Screen Rant
- Website type: Infotainment
- Available in: English
- Headquarters: Saint-Laurent, Quebec, Canada
- Founder: Vic Holtreman
- Parent: Valnet
- Website: screenrant.com
- Commercial: Yes
- Launched: 13 November 2003; 22 years ago
- Current status: Active

YouTube information
- Channel: Screen Rant;
- Years active: 2008–present
- Genre: Review
- Subscribers: 8.43 million
- Views: 4.56 billion

= Screen Rant =

Entertainment news website

Screen Rant is an entertainment website that offers news in the fields of television, films, video games, and comic books. It is owned by Valnet, parent of publications including Comic Book Resources, Collider, MovieWeb and XDA Developers.

==History==
Screen Rant was launched by Vic Holtreman in 2003. In February 2015, Screen Rant was acquired by Valnet, an online media company based in Montreal, Quebec. It was combined with its sister site, Game Rant, in 2019, when Valnet acquired the other publication. Screen Rant founder, Vic Holtreman, who had served as the company's CEO, sold the website to Valnet.

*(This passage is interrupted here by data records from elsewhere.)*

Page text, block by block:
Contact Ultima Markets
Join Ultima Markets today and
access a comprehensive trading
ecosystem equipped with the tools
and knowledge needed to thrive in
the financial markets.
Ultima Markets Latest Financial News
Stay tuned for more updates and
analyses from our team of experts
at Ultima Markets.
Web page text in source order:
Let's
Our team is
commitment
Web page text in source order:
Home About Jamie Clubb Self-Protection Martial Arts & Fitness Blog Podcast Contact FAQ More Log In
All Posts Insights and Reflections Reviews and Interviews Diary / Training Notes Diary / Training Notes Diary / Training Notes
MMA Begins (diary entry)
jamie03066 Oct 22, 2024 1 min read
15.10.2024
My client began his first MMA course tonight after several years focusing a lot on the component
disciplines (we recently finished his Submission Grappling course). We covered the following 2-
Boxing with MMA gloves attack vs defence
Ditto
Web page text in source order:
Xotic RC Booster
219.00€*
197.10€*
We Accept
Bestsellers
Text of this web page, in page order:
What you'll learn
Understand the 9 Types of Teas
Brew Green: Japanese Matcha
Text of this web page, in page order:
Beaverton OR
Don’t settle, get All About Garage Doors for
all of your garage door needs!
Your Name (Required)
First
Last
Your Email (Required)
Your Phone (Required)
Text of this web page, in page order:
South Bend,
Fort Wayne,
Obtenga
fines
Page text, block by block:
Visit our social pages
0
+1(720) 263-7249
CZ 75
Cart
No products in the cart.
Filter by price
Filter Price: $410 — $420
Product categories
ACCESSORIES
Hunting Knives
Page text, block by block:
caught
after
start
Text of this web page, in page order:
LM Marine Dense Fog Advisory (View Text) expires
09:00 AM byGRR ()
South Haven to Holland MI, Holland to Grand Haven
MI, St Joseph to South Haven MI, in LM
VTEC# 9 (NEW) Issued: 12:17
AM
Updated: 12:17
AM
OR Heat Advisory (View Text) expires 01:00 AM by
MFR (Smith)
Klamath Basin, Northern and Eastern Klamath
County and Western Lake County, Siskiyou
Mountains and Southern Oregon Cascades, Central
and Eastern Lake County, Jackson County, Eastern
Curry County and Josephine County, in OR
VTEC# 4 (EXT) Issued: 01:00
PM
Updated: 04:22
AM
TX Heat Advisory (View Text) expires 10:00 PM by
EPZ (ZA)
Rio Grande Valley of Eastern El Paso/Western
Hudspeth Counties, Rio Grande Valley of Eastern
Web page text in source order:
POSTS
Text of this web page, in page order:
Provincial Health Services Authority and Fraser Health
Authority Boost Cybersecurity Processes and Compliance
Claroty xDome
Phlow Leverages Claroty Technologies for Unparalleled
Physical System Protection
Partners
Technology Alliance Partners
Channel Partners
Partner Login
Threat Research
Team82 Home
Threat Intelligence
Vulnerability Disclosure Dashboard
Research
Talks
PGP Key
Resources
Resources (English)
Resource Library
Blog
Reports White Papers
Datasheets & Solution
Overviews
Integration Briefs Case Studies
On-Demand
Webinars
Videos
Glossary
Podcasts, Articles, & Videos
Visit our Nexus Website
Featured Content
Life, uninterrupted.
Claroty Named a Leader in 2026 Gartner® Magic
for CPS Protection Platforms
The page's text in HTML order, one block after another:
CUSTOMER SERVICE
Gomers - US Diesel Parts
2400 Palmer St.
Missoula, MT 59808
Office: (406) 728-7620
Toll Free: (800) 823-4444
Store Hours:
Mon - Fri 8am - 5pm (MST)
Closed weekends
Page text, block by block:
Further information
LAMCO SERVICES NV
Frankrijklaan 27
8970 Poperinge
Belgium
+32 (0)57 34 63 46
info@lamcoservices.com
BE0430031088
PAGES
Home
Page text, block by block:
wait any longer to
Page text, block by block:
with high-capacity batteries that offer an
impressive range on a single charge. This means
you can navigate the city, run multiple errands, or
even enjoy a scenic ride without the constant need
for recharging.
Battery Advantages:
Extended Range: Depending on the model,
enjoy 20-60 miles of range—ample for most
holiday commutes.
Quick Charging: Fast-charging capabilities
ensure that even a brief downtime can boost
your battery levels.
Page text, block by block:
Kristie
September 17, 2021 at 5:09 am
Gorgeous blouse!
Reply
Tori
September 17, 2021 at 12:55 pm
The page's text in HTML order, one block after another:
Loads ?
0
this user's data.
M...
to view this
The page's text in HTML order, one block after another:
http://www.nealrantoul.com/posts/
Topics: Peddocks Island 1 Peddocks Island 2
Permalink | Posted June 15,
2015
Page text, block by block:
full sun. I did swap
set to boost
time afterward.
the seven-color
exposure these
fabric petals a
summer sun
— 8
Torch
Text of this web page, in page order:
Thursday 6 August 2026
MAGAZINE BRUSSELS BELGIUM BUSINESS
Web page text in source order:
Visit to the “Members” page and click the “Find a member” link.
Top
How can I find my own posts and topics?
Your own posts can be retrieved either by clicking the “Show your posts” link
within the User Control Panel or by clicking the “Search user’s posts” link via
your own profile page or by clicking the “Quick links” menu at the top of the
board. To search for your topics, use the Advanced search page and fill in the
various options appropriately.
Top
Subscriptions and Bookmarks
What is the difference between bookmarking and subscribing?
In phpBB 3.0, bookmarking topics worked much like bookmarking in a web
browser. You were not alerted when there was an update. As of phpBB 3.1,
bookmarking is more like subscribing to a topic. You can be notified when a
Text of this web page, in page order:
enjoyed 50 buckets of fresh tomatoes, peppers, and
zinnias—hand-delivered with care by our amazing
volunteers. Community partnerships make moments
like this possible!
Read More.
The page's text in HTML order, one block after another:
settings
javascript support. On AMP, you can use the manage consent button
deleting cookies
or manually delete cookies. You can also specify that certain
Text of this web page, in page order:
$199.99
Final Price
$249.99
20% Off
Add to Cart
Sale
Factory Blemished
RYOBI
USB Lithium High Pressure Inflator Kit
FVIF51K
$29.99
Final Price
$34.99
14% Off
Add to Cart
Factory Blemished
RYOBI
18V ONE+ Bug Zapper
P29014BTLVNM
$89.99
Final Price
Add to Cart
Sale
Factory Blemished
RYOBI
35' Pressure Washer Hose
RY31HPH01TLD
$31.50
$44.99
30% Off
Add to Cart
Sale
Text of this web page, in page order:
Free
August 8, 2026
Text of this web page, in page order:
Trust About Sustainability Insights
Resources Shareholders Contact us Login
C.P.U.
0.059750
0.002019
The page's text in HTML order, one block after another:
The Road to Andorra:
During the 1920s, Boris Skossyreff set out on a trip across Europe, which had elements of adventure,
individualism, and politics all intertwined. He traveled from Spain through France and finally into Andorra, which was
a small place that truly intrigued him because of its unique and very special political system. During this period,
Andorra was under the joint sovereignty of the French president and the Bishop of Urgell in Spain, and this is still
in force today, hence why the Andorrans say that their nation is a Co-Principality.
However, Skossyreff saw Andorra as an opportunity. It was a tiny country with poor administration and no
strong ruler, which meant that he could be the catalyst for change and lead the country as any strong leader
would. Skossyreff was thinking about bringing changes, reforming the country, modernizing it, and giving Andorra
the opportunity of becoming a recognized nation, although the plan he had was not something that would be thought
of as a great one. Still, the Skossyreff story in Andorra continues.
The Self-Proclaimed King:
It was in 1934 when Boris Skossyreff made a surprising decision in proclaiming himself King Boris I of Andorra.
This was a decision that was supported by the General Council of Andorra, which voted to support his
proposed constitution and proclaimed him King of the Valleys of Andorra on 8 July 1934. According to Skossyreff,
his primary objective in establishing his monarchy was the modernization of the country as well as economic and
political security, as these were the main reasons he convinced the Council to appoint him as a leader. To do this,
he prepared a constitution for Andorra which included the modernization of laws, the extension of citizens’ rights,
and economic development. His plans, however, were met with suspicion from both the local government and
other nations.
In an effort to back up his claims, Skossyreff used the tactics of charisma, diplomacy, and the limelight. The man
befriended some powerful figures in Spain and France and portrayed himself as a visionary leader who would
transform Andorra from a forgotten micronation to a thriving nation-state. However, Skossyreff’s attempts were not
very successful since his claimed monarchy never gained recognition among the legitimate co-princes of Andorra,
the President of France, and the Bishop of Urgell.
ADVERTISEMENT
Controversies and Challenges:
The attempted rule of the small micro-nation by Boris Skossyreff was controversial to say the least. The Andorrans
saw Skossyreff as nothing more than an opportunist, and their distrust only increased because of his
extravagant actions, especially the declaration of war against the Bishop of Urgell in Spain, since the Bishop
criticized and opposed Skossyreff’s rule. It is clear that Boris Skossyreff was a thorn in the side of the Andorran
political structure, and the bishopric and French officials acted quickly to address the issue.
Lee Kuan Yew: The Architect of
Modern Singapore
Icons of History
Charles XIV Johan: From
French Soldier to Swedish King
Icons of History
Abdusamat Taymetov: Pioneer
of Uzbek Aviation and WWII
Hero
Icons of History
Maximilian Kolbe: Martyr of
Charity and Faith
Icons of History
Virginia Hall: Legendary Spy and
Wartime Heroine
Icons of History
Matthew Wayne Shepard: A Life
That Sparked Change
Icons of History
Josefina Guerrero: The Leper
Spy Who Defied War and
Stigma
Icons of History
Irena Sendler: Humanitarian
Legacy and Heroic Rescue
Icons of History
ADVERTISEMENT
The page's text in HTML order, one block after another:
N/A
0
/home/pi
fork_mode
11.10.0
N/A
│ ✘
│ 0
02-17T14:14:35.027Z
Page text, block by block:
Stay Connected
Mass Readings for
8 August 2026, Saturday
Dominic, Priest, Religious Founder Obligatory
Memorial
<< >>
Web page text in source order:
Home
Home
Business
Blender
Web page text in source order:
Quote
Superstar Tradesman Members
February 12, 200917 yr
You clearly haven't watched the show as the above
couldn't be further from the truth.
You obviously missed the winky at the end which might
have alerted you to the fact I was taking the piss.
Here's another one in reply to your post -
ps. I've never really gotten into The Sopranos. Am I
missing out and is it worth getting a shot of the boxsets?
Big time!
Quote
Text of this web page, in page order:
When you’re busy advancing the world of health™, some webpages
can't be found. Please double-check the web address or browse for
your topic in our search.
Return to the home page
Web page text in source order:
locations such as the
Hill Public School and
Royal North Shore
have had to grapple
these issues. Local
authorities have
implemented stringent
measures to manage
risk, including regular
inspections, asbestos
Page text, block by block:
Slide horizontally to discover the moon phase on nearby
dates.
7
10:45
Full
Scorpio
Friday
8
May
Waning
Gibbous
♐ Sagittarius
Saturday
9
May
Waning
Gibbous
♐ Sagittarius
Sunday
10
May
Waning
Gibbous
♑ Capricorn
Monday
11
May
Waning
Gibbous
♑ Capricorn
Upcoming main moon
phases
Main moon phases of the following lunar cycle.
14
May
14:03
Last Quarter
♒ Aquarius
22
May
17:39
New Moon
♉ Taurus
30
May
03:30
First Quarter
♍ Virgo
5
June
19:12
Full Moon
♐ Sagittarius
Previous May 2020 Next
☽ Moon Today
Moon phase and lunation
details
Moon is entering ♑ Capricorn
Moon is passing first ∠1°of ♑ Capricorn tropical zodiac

Screen Rant features a video series called Pitch Meeting by YouTube comedian Ryan George. In the series, George plays both a screenwriter and a film producer in a pitch for a film or television series, describing its plot in a humorous way that highlights various inconsistencies.

==Screen Awards==
In 2025, Screen Rant, in partnership with Valnet properties Collider, CBR, and MovieWeb, announced the first Screen Awards, honoring achievements in film, television, and anime.

===2025===
The inaugural nominees were announced on December 10, 2025. The winners were announced on December 24.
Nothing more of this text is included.